Records contained in a dataset

* * * * *

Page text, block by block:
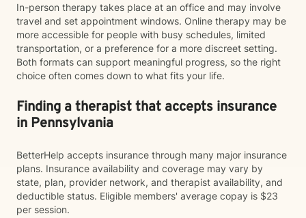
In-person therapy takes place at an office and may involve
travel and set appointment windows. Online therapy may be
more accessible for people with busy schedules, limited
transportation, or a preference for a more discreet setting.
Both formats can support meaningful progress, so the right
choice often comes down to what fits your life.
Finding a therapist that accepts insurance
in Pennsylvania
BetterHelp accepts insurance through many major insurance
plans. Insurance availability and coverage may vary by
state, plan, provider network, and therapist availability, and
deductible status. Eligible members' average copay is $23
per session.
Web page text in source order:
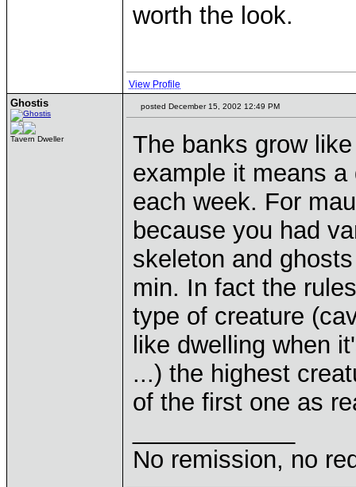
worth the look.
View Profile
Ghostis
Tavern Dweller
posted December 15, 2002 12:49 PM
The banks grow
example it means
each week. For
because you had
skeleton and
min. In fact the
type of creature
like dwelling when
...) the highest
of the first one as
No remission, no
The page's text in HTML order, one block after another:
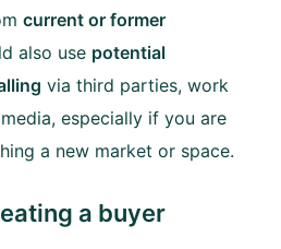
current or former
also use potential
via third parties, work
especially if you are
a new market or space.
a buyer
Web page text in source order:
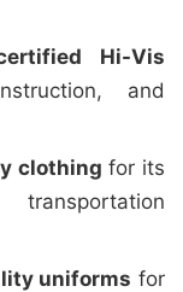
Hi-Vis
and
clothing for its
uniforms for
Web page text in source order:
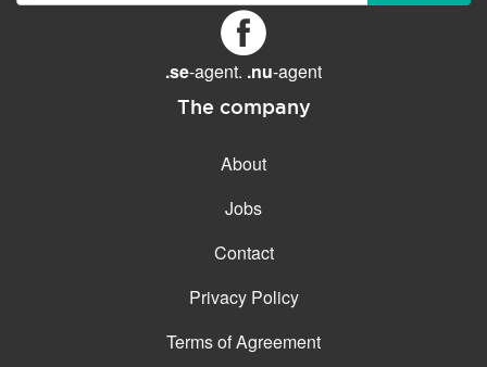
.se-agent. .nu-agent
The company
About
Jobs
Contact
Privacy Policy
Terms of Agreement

* * * * *

*EXERCISE DESCRIPTION:*
Print every record exactly, without the pictures.

*ANSWER TO THIS PROBLEM:*
Page text, block by block:
In-person therapy takes place at an office and may involve
travel and set appointment windows. Online therapy may be
more accessible for people with busy schedules, limited
transportation, or a preference for a more discreet setting.
Both formats can support meaningful progress, so the right
choice often comes down to what fits your life.
Finding a therapist that accepts insurance
in Pennsylvania
BetterHelp accepts insurance through many major insurance
plans. Insurance availability and coverage may vary by
state, plan, provider network, and therapist availability, and
deductible status. Eligible members' average copay is $23
per session.
Web page text in source order:
worth the look.
View Profile
Ghostis
Tavern Dweller
posted December 15, 2002 12:49 PM
The banks grow
example it means
each week. For
because you had
skeleton and
min. In fact the
type of creature
like dwelling when
...) the highest
of the first one as
No remission, no
The page's text in HTML order, one block after another:
current or former
also use potential
via third parties, work
especially if you are
a new market or space.
a buyer
Web page text in source order:
Hi-Vis
and
clothing for its
uniforms for
Web page text in source order:
.se-agent. .nu-agent
The company
About
Jobs
Contact
Privacy Policy
Terms of Agreement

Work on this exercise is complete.